Sunday, June 17, 2012

The Constitution Party’s Constitution

With Mitt Romney wrapping up the Republican nomination, many conservative evangelicals may be tempted to vote for the Constitution Party instead of for Romney. After all, if Romney’s just a go-along big-government liberal in disguise, we might as well support someone who be faithful to the Constitution.

If that’s your motive, don’t vote for the Constitution Party.

No, this is not going to be a “don’t throw your vote away” post. Instead, I’m going to do what is not done very frequently. I’ll engage with the Constitution Party platform on its merits. It wants to be taken seriously, so I will take it seriously. For the sake of argument, I’ll assume for this post that the party has a chance of winning. What would it do if it took power? Would we return to the Constitution? Well, only if you exclude the seventeen amendments adopted after the Bill of Rights (as well as some other significant portions of the original document).

Since it was originally written, our Constitution has been amended 27 times. Those amendments change the text and meaning of the Constitution itself. The first ten amendments we know as the Bill of Rights. The Constitution Party (mostly) loves those amendments. The rest, however, are strangely absent from its platform.

In fact, a search of the platform shows that the only two post Bill of Rights Amendments to get any mention are Sixteen (income tax) and Seventeen (direct election of Senators). Both are specifically targeted for repeal.

Now some of the missing amendments are rather insignificant or technical. Eleven, for example, deals with the jurisdiction of the federal courts. Twelve makes minor adjustments to the method of electing the President. Eighteen and Twenty-One cancel each other out (prohibition and repeal). So it’s not surprising that these don’t get any mention in the platform.

But others are incredibly significant. Such as the Fourteenth Amendment. (In fact, not only is the Fourteenth Amendment never mentioned in the platform, a search of the party’s website using both their built in search and Google returned no results.) It really should be mentioned in the following planks:

  • Abortion. The platform (rightfully, I might add) holds that abortion may not be legalized on either a federal or state level. In doing so, it uses the Declaration of Independence, the Preamble to the Constitution, and Congress’ Constitutional duty to ensure that every state have a republican form of government. What it doesn’t use is the Fourteenth Amendment, which reads “nor shall any State deprive any person of life . . . without due process of law.” Of all possible Constitutional provisions, that one is the strongest for the pro-life argument. So why does the “Constitution” Party not include it?

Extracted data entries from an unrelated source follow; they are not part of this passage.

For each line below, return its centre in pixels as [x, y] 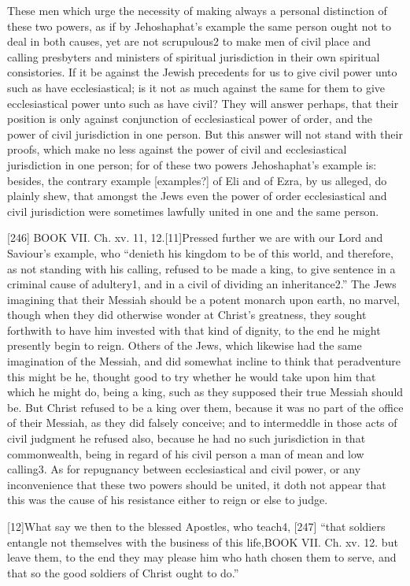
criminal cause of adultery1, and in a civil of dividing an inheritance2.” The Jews [202, 284]
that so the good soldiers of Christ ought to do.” [123, 572]
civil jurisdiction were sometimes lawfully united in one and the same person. [193, 211]
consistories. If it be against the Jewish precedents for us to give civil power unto [202, 72]
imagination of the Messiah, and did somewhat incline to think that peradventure [204, 361]
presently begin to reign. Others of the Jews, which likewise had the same [185, 345]
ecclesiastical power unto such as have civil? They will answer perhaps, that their [203, 103]
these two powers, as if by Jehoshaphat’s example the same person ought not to [199, 26]
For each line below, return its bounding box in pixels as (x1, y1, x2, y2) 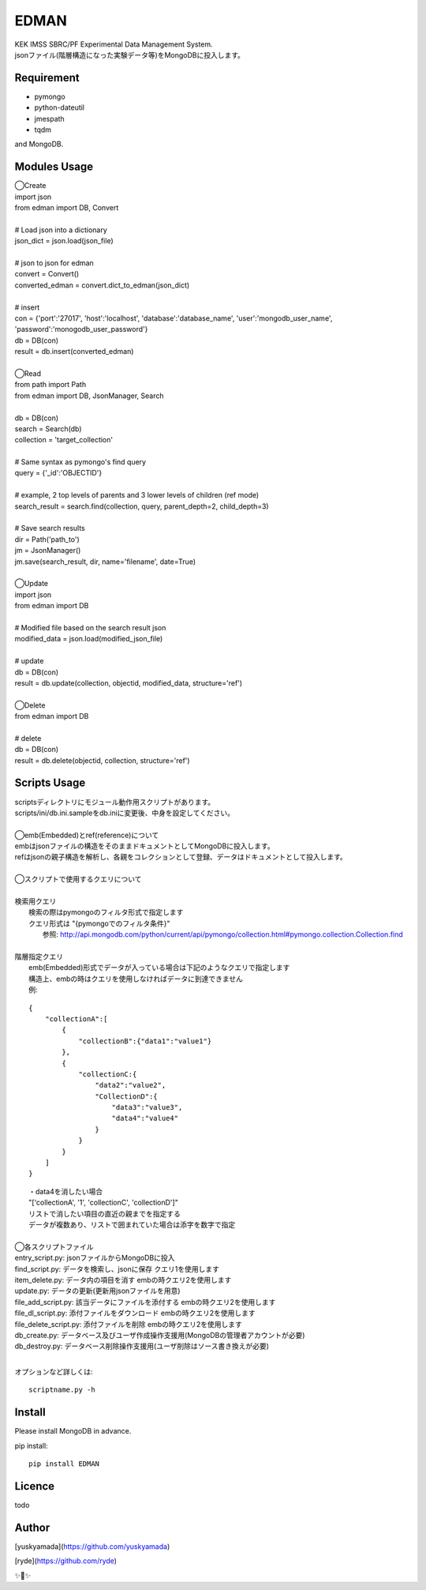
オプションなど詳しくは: (14, 1367, 94, 1377)
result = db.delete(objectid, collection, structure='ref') (14, 755, 190, 765)
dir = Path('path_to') (14, 534, 80, 544)
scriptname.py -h (28, 1385, 95, 1394)
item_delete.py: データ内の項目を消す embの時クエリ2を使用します (14, 1275, 232, 1284)
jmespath (34, 114, 65, 123)
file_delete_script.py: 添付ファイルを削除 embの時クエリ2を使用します (14, 1319, 242, 1329)
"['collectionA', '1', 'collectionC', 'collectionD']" (28, 1197, 179, 1208)
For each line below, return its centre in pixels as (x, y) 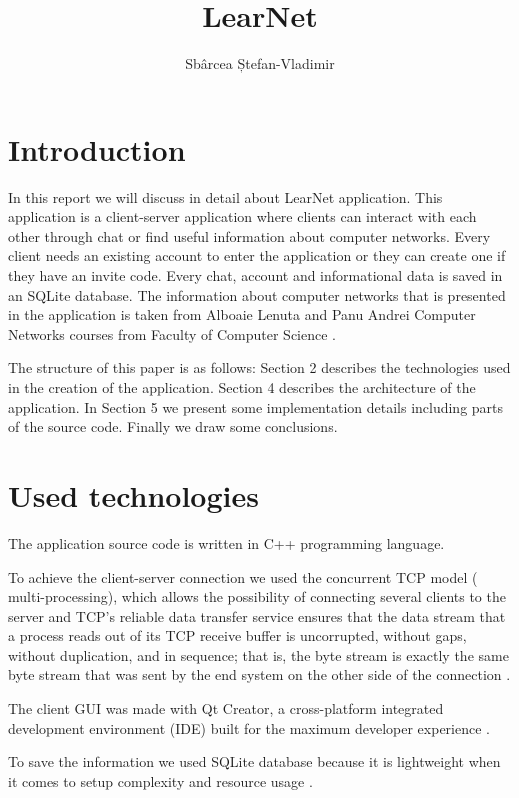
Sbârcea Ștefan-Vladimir (260, 63)
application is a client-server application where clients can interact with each (242, 216)
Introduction (97, 148)
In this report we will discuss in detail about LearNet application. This (225, 196)
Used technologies (133, 494)
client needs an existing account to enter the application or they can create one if (257, 255)
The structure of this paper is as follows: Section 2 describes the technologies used (259, 367)
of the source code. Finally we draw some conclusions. (173, 426)
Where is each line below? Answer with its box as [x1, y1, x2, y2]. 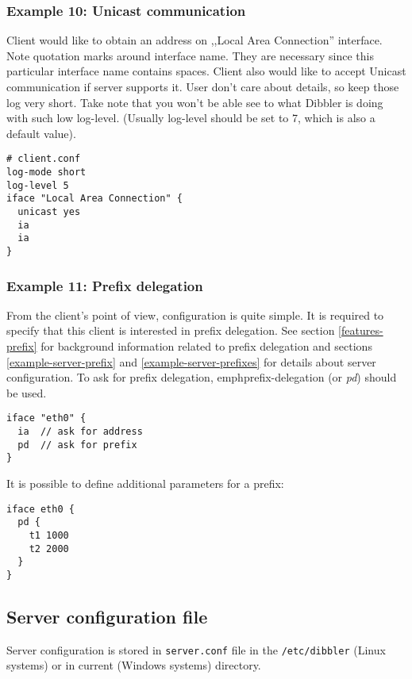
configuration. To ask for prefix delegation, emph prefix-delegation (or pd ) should [6, 369, 397, 386]
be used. [6, 384, 47, 401]
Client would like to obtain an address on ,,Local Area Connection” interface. [6, 32, 383, 48]
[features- [338, 322, 383, 339]
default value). [6, 125, 76, 141]
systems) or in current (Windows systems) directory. [6, 657, 261, 673]
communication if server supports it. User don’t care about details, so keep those [6, 79, 399, 94]
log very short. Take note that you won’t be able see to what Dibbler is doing [6, 94, 383, 110]
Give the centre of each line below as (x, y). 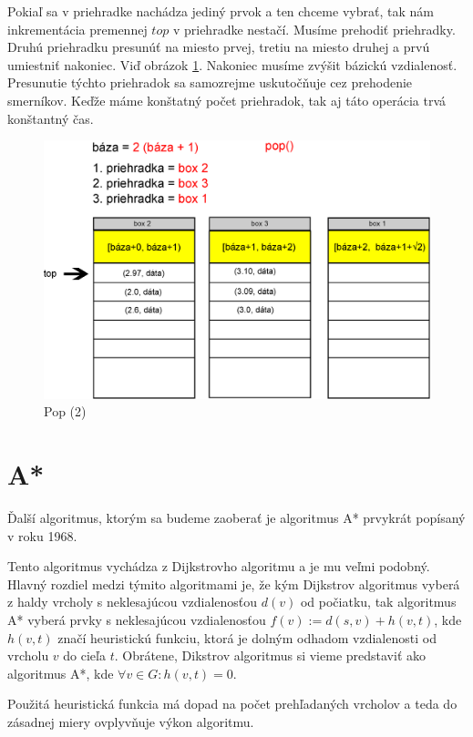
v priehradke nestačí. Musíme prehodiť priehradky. (314, 29)
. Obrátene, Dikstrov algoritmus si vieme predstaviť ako (270, 655)
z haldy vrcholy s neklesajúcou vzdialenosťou (133, 602)
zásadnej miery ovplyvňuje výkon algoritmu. (131, 722)
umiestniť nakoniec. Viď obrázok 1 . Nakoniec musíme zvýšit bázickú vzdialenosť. (232, 64)
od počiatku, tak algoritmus (378, 602)
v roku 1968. (42, 535)
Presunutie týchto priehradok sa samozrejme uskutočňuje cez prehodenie (210, 82)
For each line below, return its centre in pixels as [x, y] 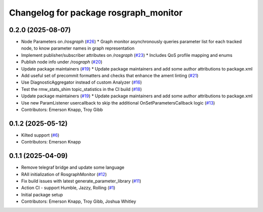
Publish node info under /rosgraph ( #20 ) [62, 62]
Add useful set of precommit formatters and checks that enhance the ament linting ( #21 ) [110, 76]
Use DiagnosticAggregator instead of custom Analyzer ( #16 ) [82, 82]
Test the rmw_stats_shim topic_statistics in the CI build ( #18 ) [82, 89]
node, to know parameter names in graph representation [78, 48]
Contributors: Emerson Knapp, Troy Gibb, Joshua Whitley [79, 201]
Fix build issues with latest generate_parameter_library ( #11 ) [81, 181]
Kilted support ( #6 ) [40, 135]
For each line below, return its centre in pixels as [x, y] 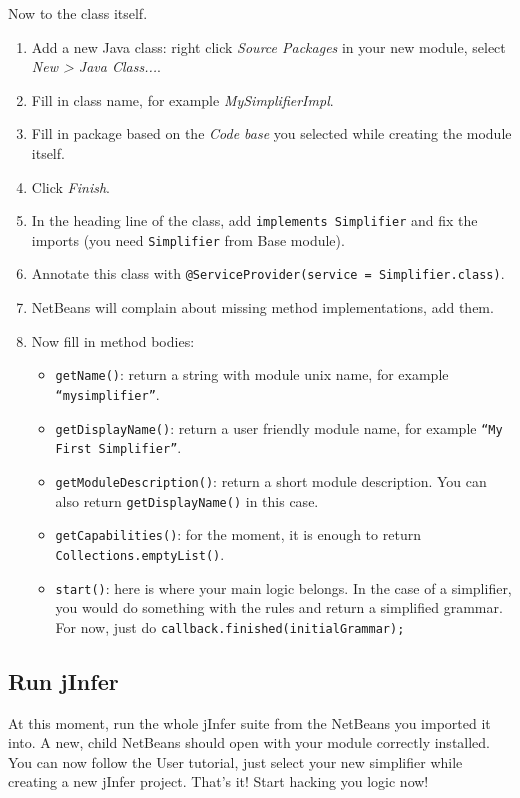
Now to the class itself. [78, 13]
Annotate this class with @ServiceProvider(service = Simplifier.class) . [268, 273]
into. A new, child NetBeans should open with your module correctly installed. [249, 742]
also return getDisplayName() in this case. [187, 500]
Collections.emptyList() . [140, 553]
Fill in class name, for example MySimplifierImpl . [182, 99]
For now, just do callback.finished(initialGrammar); [230, 626]
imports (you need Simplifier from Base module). [188, 239]
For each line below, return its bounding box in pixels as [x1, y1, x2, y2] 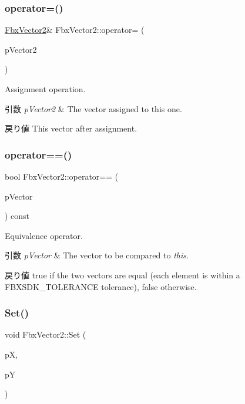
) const [5, 210, 30, 222]
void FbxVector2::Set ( [5, 328, 86, 341]
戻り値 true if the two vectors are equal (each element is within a [5, 268, 240, 281]
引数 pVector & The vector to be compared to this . [5, 249, 189, 261]
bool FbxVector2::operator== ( [5, 170, 119, 182]
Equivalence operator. [5, 229, 83, 241]
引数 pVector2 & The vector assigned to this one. [5, 102, 182, 115]
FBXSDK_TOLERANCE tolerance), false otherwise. [5, 280, 197, 292]
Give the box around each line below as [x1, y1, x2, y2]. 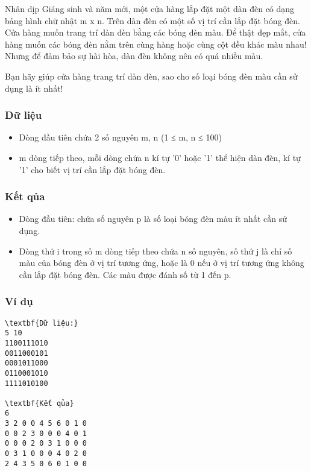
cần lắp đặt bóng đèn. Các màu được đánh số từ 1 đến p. [19, 268, 231, 280]
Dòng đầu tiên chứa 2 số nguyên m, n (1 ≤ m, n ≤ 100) [19, 131, 222, 144]
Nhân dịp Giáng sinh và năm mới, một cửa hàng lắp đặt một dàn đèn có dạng [5, 2, 295, 14]
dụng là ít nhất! [5, 81, 63, 94]
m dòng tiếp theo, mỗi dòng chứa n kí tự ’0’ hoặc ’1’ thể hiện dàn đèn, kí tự [19, 151, 301, 163]
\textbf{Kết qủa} [5, 399, 74, 408]
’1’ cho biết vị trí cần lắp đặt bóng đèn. [19, 163, 166, 175]
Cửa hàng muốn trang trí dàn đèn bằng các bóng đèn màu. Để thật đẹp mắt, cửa [5, 26, 306, 39]
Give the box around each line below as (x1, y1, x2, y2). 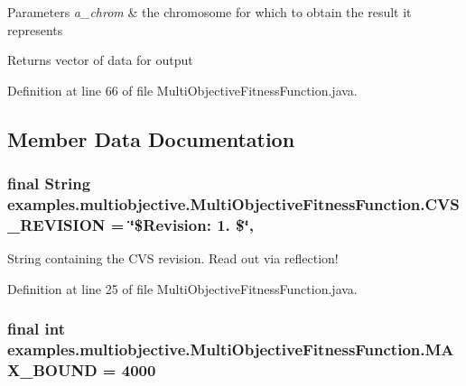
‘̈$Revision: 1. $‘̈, (129, 213, 254, 235)
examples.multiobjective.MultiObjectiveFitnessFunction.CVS (7, 193, 460, 215)
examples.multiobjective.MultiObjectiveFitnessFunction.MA (7, 338, 454, 361)
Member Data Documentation (7, 124, 295, 152)
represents (7, 20, 63, 39)
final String (7, 172, 91, 195)
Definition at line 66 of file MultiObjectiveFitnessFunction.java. (7, 80, 358, 99)
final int (7, 317, 65, 340)
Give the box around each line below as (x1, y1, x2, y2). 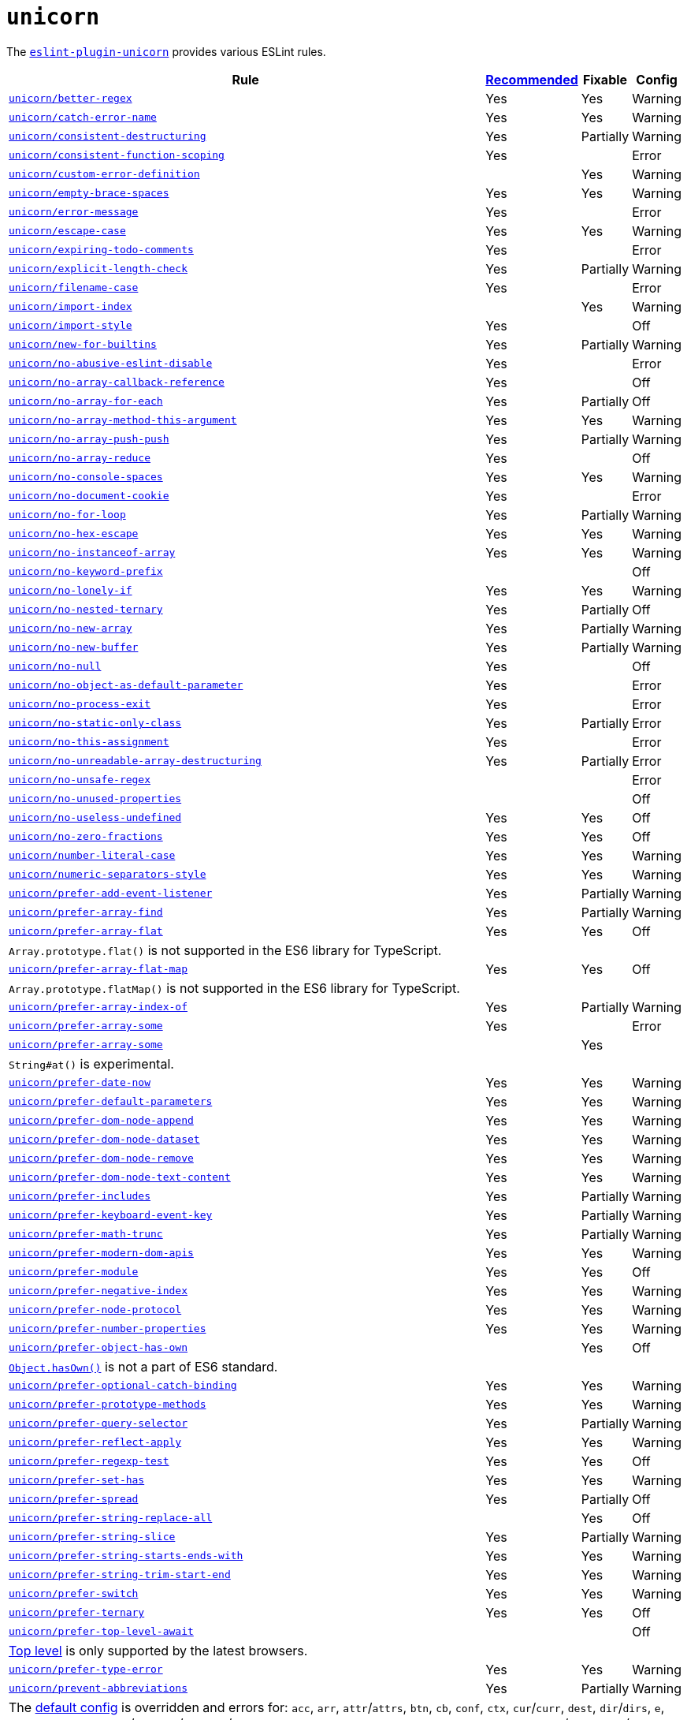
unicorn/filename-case (9, 282, 139, 294)
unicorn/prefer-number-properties (9, 1323, 206, 1335)
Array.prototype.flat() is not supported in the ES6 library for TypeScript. (9, 942, 442, 958)
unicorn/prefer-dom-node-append (9, 1114, 194, 1127)
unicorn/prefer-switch (9, 1588, 139, 1600)
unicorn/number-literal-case (9, 849, 176, 862)
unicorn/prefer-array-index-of (9, 1001, 188, 1013)
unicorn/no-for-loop (9, 509, 126, 521)
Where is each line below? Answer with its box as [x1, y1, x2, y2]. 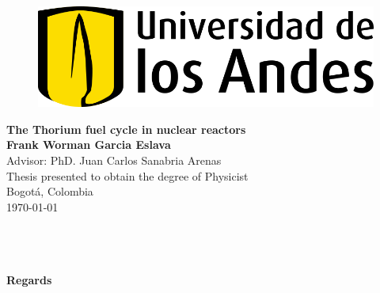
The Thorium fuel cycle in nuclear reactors [6, 120, 246, 137]
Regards [6, 272, 52, 288]
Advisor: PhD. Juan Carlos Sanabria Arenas [6, 151, 222, 168]
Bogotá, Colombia [6, 183, 93, 200]
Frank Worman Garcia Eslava [6, 136, 171, 153]
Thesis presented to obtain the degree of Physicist [6, 167, 249, 184]
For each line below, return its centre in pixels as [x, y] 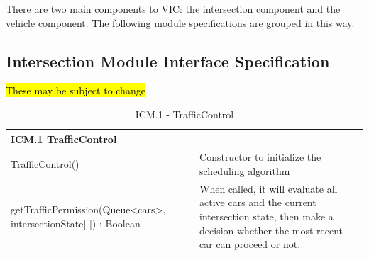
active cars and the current [258, 202]
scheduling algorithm [245, 171]
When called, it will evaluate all [269, 188]
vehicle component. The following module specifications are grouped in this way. [180, 22]
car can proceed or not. [250, 244]
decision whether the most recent [271, 230]
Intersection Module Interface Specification [168, 61]
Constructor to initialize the [260, 157]
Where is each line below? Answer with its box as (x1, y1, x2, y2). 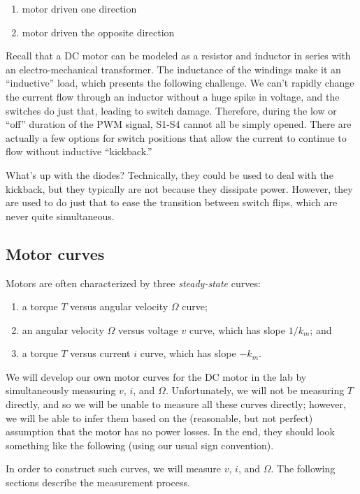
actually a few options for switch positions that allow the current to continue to (6, 130, 347, 145)
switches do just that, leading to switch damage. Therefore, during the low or (6, 103, 337, 117)
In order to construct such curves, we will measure (6, 461, 222, 476)
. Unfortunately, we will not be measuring (165, 383, 345, 398)
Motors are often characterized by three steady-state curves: (6, 275, 261, 290)
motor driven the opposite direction (22, 24, 175, 39)
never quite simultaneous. (6, 208, 115, 223)
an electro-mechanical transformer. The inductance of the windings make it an (6, 61, 341, 76)
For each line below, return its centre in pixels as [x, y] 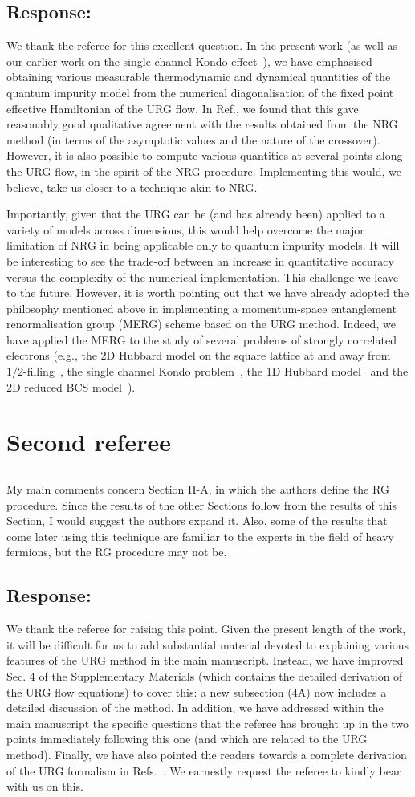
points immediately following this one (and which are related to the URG [187, 739]
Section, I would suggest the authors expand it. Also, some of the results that [197, 520]
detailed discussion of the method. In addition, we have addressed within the [195, 708]
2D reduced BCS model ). [71, 386]
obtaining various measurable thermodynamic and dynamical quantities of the [199, 77]
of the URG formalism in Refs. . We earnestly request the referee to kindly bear [204, 770]
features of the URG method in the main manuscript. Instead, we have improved [205, 660]
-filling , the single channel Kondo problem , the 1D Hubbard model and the [216, 371]

  • State Sovereignty. The platform has a plank on state sovereignty, which it interprets under the Tenth Amendment. But it neglects to mention that a large number of later amendments have steadily shifted powers from states to the Federal government. States can’t permit slavery (Thirteenth Amendment) and can’t racially discriminate on voting (Fifteenth Amendment), despite the original Constitution leaving those matters to state discretion. Also, and most significantly, “No State shall make or enforce any law which shall abridge the privileges or immunities of citizens of the United States; nor shall any State deprive any person of life, liberty, or property, without due process of law; nor deny to any person within its jurisdiction the equal protection of the laws.” (Fourteenth Amendment) Adopted after the Civil War, the Fourteenth Amendment gave Congress huge authority to oversee what the states do. It also put limits on state action that weren’t there prior, which the courts now enforce. No mention of this fundamental legal change appears in the “Constitution” Party’s platform. Also missing from the platform’s discussion of state sovereignty is any discussion of the interstate commerce clause, which does grant power to Congress to enact certain economic regulations.

  • Election reform. The platform unequivocally states that “The federal government has unconstitutionally and unwisely preempted control in matters of district boundaries, electoral procedures, and campaign activities. The Voting Rights Act should be repealed.” With regards to districting, the legal justification for federal oversight has been the Fourteenth Amendment’s due process clause. Furthermore, the Voting Rights Act was implemented to ensure compliance with both the Fourteenth and Fifteenth Amendment (which both give specific enforcement power to Congress). The only way to oppose those as “unconstitutional” is to ignore the Fourteenth and Fifteenth Amendments. Which the platform conveniently does.

  • Immigration. The platform holds that children of illegal immigrants born in the US should not be afforded citizenship. This is contrary to the Fourteenth Amendment’s provision that “All persons born or naturalized in the United States, and subject to the jurisdiction thereof, are citizens of the United States and of the State wherein they reside.” Enacting this plank of the “Constitution” Party’s platform would actually violate the Constitution.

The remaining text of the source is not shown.